Répression aveugle en RDC : Un étudiant arrêté à Kisangani pour conférence sur la Constitution

Publié le par Jean-Cornelis Nlandu-Tsasa

Une conférence de Filimbi (Archives)
Une conférence de Filimbi (Archives)

Bruxelles, 18/07 - Le militant du collectif Filimbi, l'étudiant Jean de Dieu Kilima, arrêté le samedi 9 juillet 2016 à Kisangani, vient d'être transféré à Kinshasa. Également membre de de la Coordination Front citoyen 2016/Province de la Tshopo, il avait été arrêté par les services en marge d’une conférence de presse qu'il avait tenue sur le lancement de la campagne de sensibilisation sur les articles clés de la Constitution.

Âgé de 27 ans, l’étudiant Kilima, de l’Université technologique internationale de Kisangani(UTIK), co-animait l’une des sept conférences de presse qu’organisait simultanément le Front citoyen 2016 dans ses différentes cellules à travers la RDC, à Kinshasa, Kisangani, Goma, Bukavu, Bunia, Butembo et Uvira, pour exiger la convocation de l’élection présidentielle le 19 décembre 2016, conformément à l’article 73 de la Constitution.

Même pour les novices du droit commun, ils rechercherons l'infraction mais ne la trouveront jamais. En effet, il n'y a qu'en République démocratique du Congo où organiser une conférence sur un sujet public constitue un crime, alors que des exposés du genre se tiennent à la pelle dans les universités et instituts supérieurs sans que leurs auteurs ne soient inquiétés. Alors pourquoi s’acharner sur un étudiant, qui ne fait que remplir son rôle de membre de la société civile ?

Jean de Dieu Kilima a été transféré à Kinshasa depuis le mardi 12 juillet dernier, dans le secret le plus total. Ce sont ses pairs du collectif qui l'ont révélé au cours d’une rencontre avec les journalistes, le vendredi15 juillet 2016 au siège de l’Asadho dans la commune de Gombe, dans la capitale congolaise.

A en croire Carbone Beni wa Beya, chargé de la mobilisation et déploiement de cette organisation, cité par le journal Le Phare, « il s’agit là d’une arrestation arbitraire, d’un acharnement, d’une violation flagrante de la liberté d’expression et d’un mépris total des règles les plus élémentaires de procédure pénale ». Il ajoute : « Nous ne nous laisserons pas impressionner par ces intimidations d’un temps révolu.
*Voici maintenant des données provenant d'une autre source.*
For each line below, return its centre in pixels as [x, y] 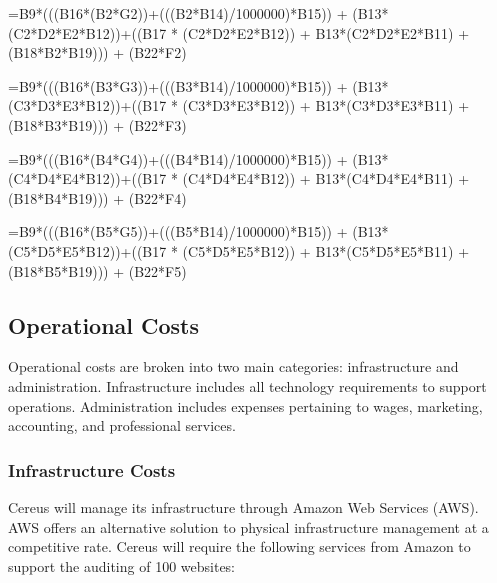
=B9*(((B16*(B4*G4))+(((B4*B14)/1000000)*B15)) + [178, 158]
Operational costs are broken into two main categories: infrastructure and [233, 366]
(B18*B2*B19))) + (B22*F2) [97, 52]
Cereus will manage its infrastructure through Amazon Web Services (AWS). [243, 506]
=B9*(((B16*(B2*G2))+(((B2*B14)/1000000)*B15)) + [178, 13]
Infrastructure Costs [92, 469]
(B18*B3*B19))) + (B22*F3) [97, 124]
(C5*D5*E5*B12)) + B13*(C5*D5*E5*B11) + [326, 250]
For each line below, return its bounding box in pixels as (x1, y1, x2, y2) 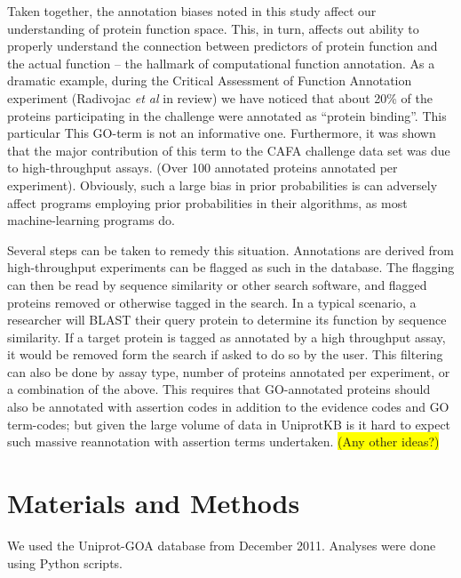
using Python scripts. (7, 553, 123, 572)
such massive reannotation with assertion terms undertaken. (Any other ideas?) (7, 432, 440, 451)
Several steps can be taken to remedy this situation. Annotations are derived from (7, 240, 455, 259)
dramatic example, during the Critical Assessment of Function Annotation (7, 71, 412, 90)
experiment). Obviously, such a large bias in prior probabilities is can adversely (7, 175, 438, 194)
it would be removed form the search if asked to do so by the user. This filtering (7, 345, 443, 364)
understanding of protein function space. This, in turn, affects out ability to (7, 19, 419, 37)
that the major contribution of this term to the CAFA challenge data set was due (7, 140, 450, 159)
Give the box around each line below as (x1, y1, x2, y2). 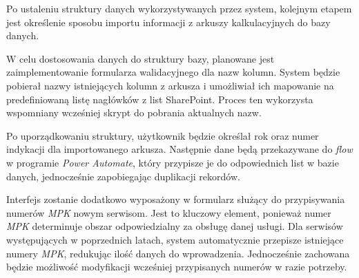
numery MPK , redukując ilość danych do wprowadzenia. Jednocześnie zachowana (6, 246, 350, 260)
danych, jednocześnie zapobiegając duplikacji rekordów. (6, 169, 240, 183)
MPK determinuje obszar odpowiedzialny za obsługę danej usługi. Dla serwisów (6, 219, 343, 233)
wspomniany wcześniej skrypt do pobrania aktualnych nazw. (6, 105, 262, 120)
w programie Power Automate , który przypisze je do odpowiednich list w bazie (6, 155, 339, 169)
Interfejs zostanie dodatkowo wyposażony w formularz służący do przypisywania (6, 192, 345, 206)
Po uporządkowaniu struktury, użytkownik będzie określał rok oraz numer (6, 128, 319, 142)
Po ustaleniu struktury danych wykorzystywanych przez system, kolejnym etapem (6, 1, 352, 15)

La jeunesse congolaise aspire à un réel changement et travaille d’arrache-pied pour l’obtenir ».

Pour une république qui se veut « démocratique » et où parler de la Constitution devient un tabou, on se demande s'il ne faut pas simplement changer le nom du pays pour mieux refléter toute la chasse à laquelle se livre le pouvoir à l'égard de tout ce qui sent l'opposition, allant jusqu'à intenter des procès de façade à la chaîne, à confisquer les médias publics, bref à contrecarrer tout exercice des droits fondamentaux par une frange de la population.

Fin juin dernier, un communiqué de Lambert Mende, ministre de la Communication et des médias, accusait sans rire le collectif Filimbi de « mouvement terroriste », alors qu'il n'a pour seule arme que sa parole. Il est triste de constater que des gens qui ont été à l'école ne puisse utiliser leur savoir que pour causer du tort.